ERDF devient Enedis, pour ne plus être confondu avec EDF

© 2016 AFP

— 

Le gestionnaire du réseau français de distribution d'électricité ERDF va désormais s'appeler Enedis pour se démarquer de sa maison mère EDF
Le gestionnaire du réseau français de distribution d'électricité ERDF va désormais s'appeler Enedis pour se démarquer de sa maison mère EDF — DOMINIQUE FAGET AFP

Le gestionnaire du réseau français de distribution d'électricité ERDF a finalement confirmé lundi son nouveau nom, Enedis, qu'il ne comptait dévoiler initialement que mardi, avant que la CGT ne s'en mêle et lance une polémique sur le coût de l'opération.

«Enedis» s'inscrira en lettres bleues sur fond blanc, ou en blanc sur le bleu des véhicules et des uniformes de ses équipes. Avec une exception pour le second «e» de Enedis, de couleur verte, censée incarner «le progrès, la transition énergétique et le monde numérique», selon un communiqué du groupe.

La signature du groupe depuis l'an dernier, «L'électricité en réseau», a été conservée en-dessous du nouveau nom.

Choisi parmi une centaine de propositions, ce nom avait été déposé dès 2008 par ERDF à l'Institut national de la propriété intellectuelle (Inpi), selon un porte-parole du groupe interrogé par l'AFP.

Le mystère du nouveau nom devait être initialement gardé jusqu'à mardi, où il devait être dévoilé par le président du directoire du groupe, Philippe Monloubou, au salon des maires et des collectivités locales à Paris.

Mais la fédération CGT-Mines-Energie lui a grillé la politesse lundi en révélant le nouveau nom du groupe, qui coûterait selon le syndicat «300 millions d'euros aux usagers».

Un chiffre «erroné et totalement fantaisiste», et qui «n'a rien à voir» avec le changement de nom, mais avec la «valeur financière théorique» de la marque ERDF, a réagi le groupe.

Le changement de nom et de logo coûtera au total «entre 20 et 25 millions d'euros», bien loin d'autres sociétés qui consacrent «près de 100 millions d'euros pour le changement de leur marque», a ajouté ERDF.

Pour respecter son budget, le groupe prévoit de déployer progressivement sa nouvelle identité visuelle, sur 18 à 24 mois, ce qui permettra d'en lisser le coût.

Ainsi de nombreux supports, comme des véhicules ou des vêtements, «ne seront modifiés qu'au moment de leur renouvellement naturel», ajoute le groupe, comptant par ailleurs recourir à ses partenariats existants, comme le Tour de France cycliste.

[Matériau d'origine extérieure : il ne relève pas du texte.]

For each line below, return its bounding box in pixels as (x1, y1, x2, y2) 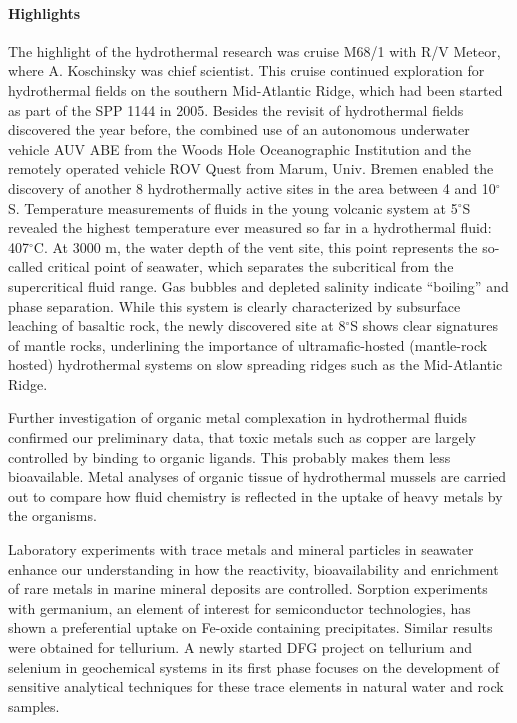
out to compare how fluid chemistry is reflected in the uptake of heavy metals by (8, 485, 503, 506)
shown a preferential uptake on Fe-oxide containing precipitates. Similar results (8, 617, 493, 638)
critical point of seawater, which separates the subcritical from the (47, 256, 454, 277)
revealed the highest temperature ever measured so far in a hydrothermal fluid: (8, 217, 492, 238)
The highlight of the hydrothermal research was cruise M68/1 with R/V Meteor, (8, 40, 501, 61)
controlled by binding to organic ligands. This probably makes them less (8, 446, 451, 467)
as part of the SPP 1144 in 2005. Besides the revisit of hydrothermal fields (8, 99, 464, 120)
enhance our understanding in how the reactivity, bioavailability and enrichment (8, 558, 499, 579)
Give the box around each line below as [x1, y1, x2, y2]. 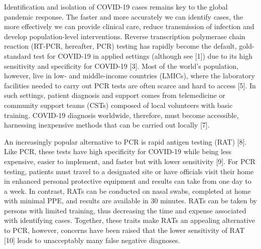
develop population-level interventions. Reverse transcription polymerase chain [4, 31, 245, 41]
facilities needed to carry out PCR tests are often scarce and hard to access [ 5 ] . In [4, 80, 256, 90]
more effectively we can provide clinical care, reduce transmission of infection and [4, 21, 254, 32]
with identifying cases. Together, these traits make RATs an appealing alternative [4, 215, 255, 225]
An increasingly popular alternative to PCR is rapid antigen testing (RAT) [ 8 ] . [4, 136, 247, 147]
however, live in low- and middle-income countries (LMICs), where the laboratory [4, 70, 255, 81]
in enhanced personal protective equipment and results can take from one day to [4, 176, 251, 186]
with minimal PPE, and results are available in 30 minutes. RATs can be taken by [4, 195, 257, 206]
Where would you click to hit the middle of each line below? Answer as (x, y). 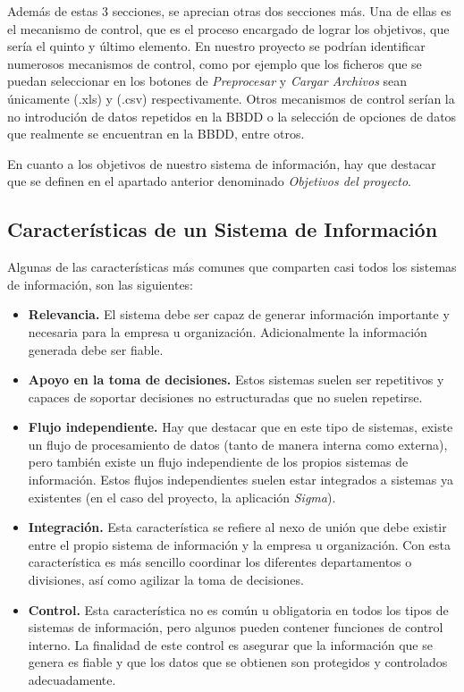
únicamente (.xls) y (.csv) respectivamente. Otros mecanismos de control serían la (231, 98)
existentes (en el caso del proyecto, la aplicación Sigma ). (182, 497)
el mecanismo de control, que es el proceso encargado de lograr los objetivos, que (228, 28)
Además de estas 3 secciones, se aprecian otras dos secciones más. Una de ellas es (229, 11)
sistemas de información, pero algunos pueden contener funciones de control (236, 627)
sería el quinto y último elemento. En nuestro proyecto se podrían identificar (216, 46)
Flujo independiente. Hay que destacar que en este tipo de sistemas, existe (240, 427)
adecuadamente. (72, 680)
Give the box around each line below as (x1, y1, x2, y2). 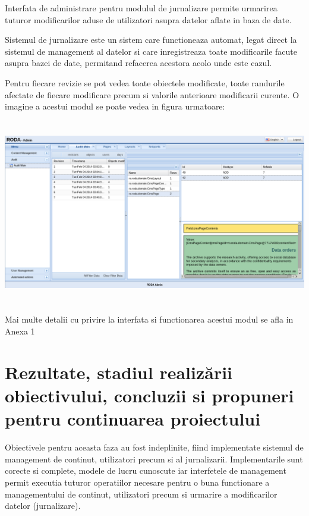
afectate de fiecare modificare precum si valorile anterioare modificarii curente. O (5, 88, 299, 101)
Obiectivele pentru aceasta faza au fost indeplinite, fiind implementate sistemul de (5, 441, 304, 454)
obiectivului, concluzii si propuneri (5, 383, 294, 408)
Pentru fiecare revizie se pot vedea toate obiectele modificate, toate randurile (5, 76, 285, 89)
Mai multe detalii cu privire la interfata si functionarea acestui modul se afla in (5, 313, 294, 326)
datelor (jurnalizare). (5, 499, 81, 512)
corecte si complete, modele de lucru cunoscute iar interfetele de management (5, 464, 286, 477)
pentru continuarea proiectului (5, 406, 261, 431)

- Partenaire officiel du Tour de France -

Ce partenariat va être renforcé, Enedis devenant «partenaire officiel» de l'édition 2016, pour mieux promouvoir sa nouvelle identité de marque.

ERDF était né en 2008 en tant que filiale à 100% d'EDF, après l'ouverture du marché de l'électricité à la concurrence.

L'entreprise avait déjà modifié son logo en juin 2015, pour répondre à une exigence de la Commission de régulation de l'énergie (CRE), qui estimait qu'avec un sigle et une prononciation trop proches, ERDF et EDF entretenaient une confusion dans l'esprit des consommateurs.

Mais le régulateur avait estimé que les évolutions présentées alors par ERDF étaient insuffisantes pour écarter tout risque de confusion.

Le groupe avait finalement annoncé mi-janvier qu'il allait changer de nom, pour traduire «l'engagement fort de l'entreprise dans la transition énergétique au lendemain de la COP21», la conférence climatique mondiale qui s'est tenue en décembre à Paris.

Pour la FNME-CGT, l'argent dépensé pour les changements de logo et de nom aurait pu «servir à ne pas augmenter les factures, à combattre la précarité énergétique (11 millions de Français dans cette situation aujourd'hui), à investir dans l'appareil industriel, à créer des emplois et augmenter les salaires».

«Ce n'est pas avec ce type de politique de gaspillage financier que l'économie se portera mieux et que le chômage sera résorbé», poursuit la fédération.

FO Energie et Mines avait déjà dénoncé en janvier le coût de cette mesure, parlant aussi de «300 millions d'euros», qui allaient «partir en fumée» à un moment où la maison mère EDF était «bien mal en point».

Gestionnaire du réseau public de distribution d'électricité sur 95% du territoire français, soit 1,4 million de kilomètres de réseau électrique basse et moyenne tension, Enedis emploie 39.000 salariés et a réalisé l'an dernier un chiffre d'affaires de près de 14 milliards d'euros en 2015.

Le groupe a lancé en décembre le déploiement dans tous les foyers français de 35 millions de compteurs «intelligents» Linky, un vaste chantier qui doit durer six ans. Fin mai, 800.000 de ces appareils avaient été mis en service.